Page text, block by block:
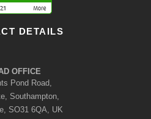
DETAILS
OFFICE
Pond Road,
Southampton,
SO31 6QA, UK
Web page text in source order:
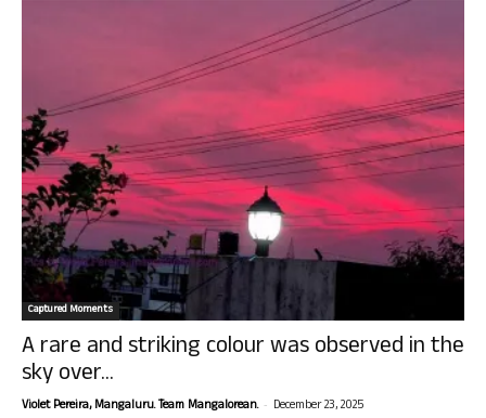
Captured Moments
A rare and striking colour was observed in the
sky over...
Violet Pereira, Mangaluru. Team Mangalorean. - December 23, 2025
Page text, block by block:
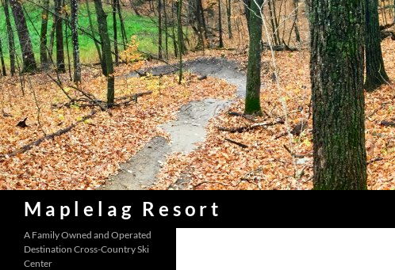
Skip
to
content
Maplelag Resort
Search
A Family Owned and Operated
Destination Cross-Country Ski
Center
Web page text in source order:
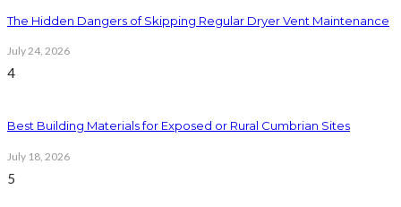
The Hidden Dangers of Skipping Regular Dryer Vent Maintenance
July 24, 2026
4
Best Building Materials for Exposed or Rural Cumbrian Sites
July 18, 2026
5

________

PROBLEM: With pictures excluded, the material is to be written out exactly as given.

TASK SOLUTION:
Page text, block by block:
DETAILS
OFFICE
Pond Road,
Southampton,
SO31 6QA, UK
Web page text in source order:
Captured Moments
A rare and striking colour was observed in the
sky over...
Violet Pereira, Mangaluru. Team Mangalorean. - December 23, 2025
Page text, block by block:
Skip
to
content
Maplelag Resort
Search
A Family Owned and Operated
Destination Cross-Country Ski
Center
Web page text in source order:
The Hidden Dangers of Skipping Regular Dryer Vent Maintenance
July 24, 2026
4
Best Building Materials for Exposed or Rural Cumbrian Sites
July 18, 2026
5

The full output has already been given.